Archiving data from Table1 to Table2 upon condition | Sql Server 2017 Express - sql-server

I have a database with two tables:
Table Student with the following
columns:
StudentID int identity,
StudentFN,
StudentLN,
Active bit,
EnrollmentDate
Table ArchivedStudent with the following columns:
ArvchivedStudentID int identity,
StudentID int,
StudentFN,
StudentLN,
WithdrawalDate getdate(),
ReasonDropped
In the long run, I'd like to schedule automatic updates for the table AcrchivedStudent and move the data from columns StudentID, StudentFN and StudentLN from table Student to table ArchnivedStudent when column Active changes from 1 (true) to 0 (false).
Here's my start up script that is not working:
update [as]
set [as].StudentID = s.StudentID,
[as].StudentFN = s.StudentFN,
[as].StudentLN = s.StudentLN
from ArchivedStudent [as]
inner join Student s
on [as].StudentID = s.StudentID
where s.Active = 0
go
The issue is that it does not return any results.
Once I'll be able to update table ArchivedStudent, I'd like to delete data of the students whose Active status changed to 0 in the Student table.

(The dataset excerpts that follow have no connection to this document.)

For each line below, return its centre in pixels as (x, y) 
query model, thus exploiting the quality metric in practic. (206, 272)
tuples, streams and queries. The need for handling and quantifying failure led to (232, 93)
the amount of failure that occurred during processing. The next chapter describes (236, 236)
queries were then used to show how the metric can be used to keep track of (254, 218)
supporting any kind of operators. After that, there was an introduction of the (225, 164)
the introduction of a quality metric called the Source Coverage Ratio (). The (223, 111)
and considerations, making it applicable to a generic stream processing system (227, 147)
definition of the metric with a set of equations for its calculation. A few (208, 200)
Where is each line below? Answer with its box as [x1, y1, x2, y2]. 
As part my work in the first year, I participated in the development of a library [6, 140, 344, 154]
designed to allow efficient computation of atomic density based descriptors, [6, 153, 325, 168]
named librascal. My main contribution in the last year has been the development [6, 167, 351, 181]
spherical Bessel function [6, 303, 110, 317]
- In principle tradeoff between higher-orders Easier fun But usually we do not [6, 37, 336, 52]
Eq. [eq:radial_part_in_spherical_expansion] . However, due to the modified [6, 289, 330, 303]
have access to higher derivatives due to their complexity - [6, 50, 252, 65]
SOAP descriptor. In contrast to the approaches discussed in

Your question still isn't very clear on the process. For example, do you want to allow the student to be deactivated for a certain period of time before they are moved to the archive table or do you want the student to be immediately moved to the archived table once the student is deactivated?
If the latter, this is much easier:
INSERT INTO ArchivedStudent (StudentId, StudentFn, StudentLn, WithdrawalDate)
SELECT S.StudentId, S.StudentFn, S.StudentLn, GETDATE()
FROM Student S
WHERE StudentId = ?
DELETE FROM Student WHERE StudentId = ?
If the former, then that is more challenging and we will require more detail.
Update 1:
To set the Withdrawal date based off a calculated value, use the following:
INSERT INTO ArchivedStudent (StudentId, StudentFn, StudentLn, WithdrawalDate)
SELECT S.StudentId, S.StudentFn, S.StudentLn, CAST(DATEADD(D,14,GETDATE()) AS DATE)
FROM Student S
WHERE StudentId = ?
Note 1: In DATEADD(), use a positive value for future dates and use a negative value for past dates. You can remove the DATE CAST if you need the actual time in addition to the date.
Note 2: The DELETE script posted in the original answer still stands.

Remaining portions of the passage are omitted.